Performing contrasts among treatment levels in survival analysis I'm reviewing a paper where the authors compare the survival of an insect fed on three different diets.
Following the survival analysis (using Surv) they perform multiple comparisons of the mean survival among the treatments using the contrasts procedure from Crawley's The R book. They present their results a la a Tukey test (i.e., means with significantly different values have different letters).
Comparisons between 2 treatment levels in R can be done with survdiff, but that generates a chi-square statistic which doesn't jive with what I'm seeing in the paper
The more general question of post-hoc tests in survival analysis when there are >2 treatment levels (akin to Tukey's test) has been asked on R-help before but never answered.
My problem is twofold: I'm not familiar with survival analysis to know if the contrast procedure is appropriate to the question, and I don't have access to Crawley's book. 
Can someone provide an example of Crawey's method or point to a web resource where his method is explained? 

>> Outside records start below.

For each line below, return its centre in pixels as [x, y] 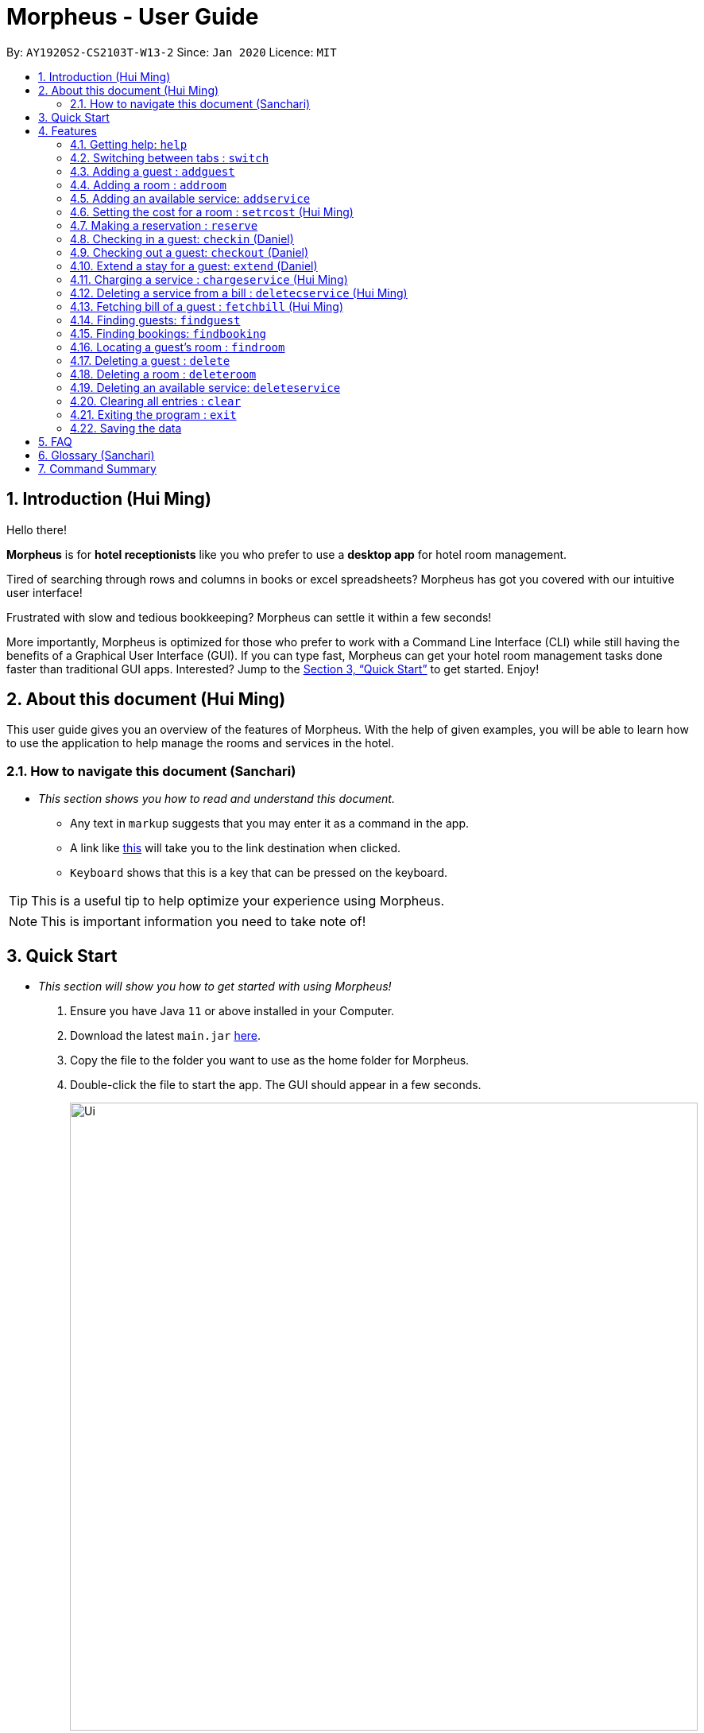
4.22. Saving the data [126, 428]
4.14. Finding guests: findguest [155, 320]
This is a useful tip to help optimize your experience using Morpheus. [238, 901]
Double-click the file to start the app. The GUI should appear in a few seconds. [276, 1085]
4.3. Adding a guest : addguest [153, 171]
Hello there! [37, 529]
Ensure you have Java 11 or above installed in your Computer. [232, 1011]
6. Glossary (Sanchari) [97, 455]
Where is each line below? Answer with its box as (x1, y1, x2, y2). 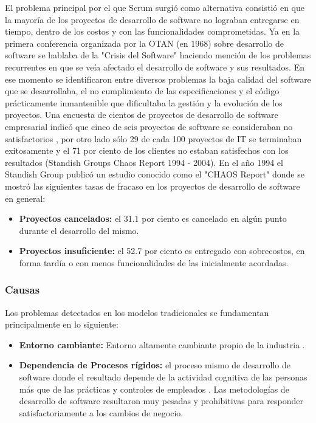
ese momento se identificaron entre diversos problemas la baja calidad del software (5, 72, 311, 85)
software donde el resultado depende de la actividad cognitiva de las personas (19, 371, 307, 383)
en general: (5, 191, 46, 204)
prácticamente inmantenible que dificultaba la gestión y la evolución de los (5, 96, 283, 109)
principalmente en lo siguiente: (5, 318, 118, 331)
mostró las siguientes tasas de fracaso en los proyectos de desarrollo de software (5, 179, 300, 192)
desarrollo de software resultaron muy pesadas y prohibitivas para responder (19, 394, 303, 407)
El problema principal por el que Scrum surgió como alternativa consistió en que (5, 1, 305, 13)
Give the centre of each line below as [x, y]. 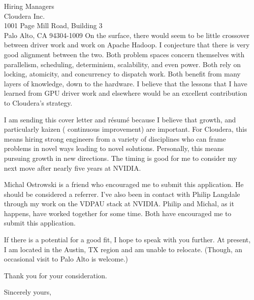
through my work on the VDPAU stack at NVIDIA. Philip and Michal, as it [119, 204]
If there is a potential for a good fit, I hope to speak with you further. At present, [127, 240]
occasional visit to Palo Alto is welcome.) [66, 259]
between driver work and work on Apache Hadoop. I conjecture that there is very [127, 45]
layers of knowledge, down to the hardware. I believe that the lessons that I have [126, 83]
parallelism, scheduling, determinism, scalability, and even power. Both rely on [122, 64]
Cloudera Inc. [24, 16]
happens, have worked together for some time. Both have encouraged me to [118, 213]
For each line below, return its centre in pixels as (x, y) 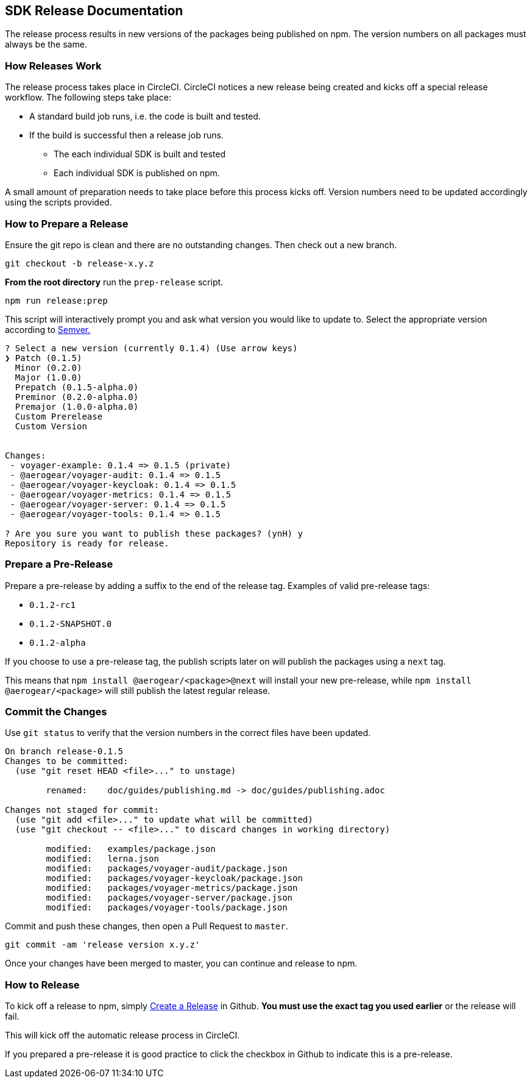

 A: In the R rms package there is are wrapper function for the survival package's coxph and survreg functions.  When you use one of these two functions you can use contrast.rms to easily obtain single d.f. or multiple d.f. contrasts.  Type ?contrast.rms for guidance.  You need to substitute cph for coxph when using rms.
A: The methods description does not match up with anything I see in Crawley's chapter on survival analysis. His discussion of the example he used with three levels seem pretty rudimentary (one might even say naive, but I am not a big fan of his book.) There is no surv function, and the closest function, Surv, is not a regression function at all, but rather a method to construct an object suitable to use in the LHS of formulae in a regression model. 
Likewise for the "contrasts procedure". There is no such thing. Factors in R generate treatment contrasts unless otherwise specified to the regression function, but there is not "contrasts procedure". If there were three levels under consideration then there would be a reference level whose "effect" would be included in the Intercept, and there would be two coefficients, one for each of the other levels. Those coefficients would be the difference from the reference level measured on the log-hazard scale. Exponentiated they would become relative hazards.
I do not see that the multiple comparisons problem is specific to survival analysis. You are estimating parameters, and if they are normally distributed under asymptotic assumptions, then you should be able to apply reasonable methods. There are a variety of such adjustments supported in the p.adjust function in the stats package.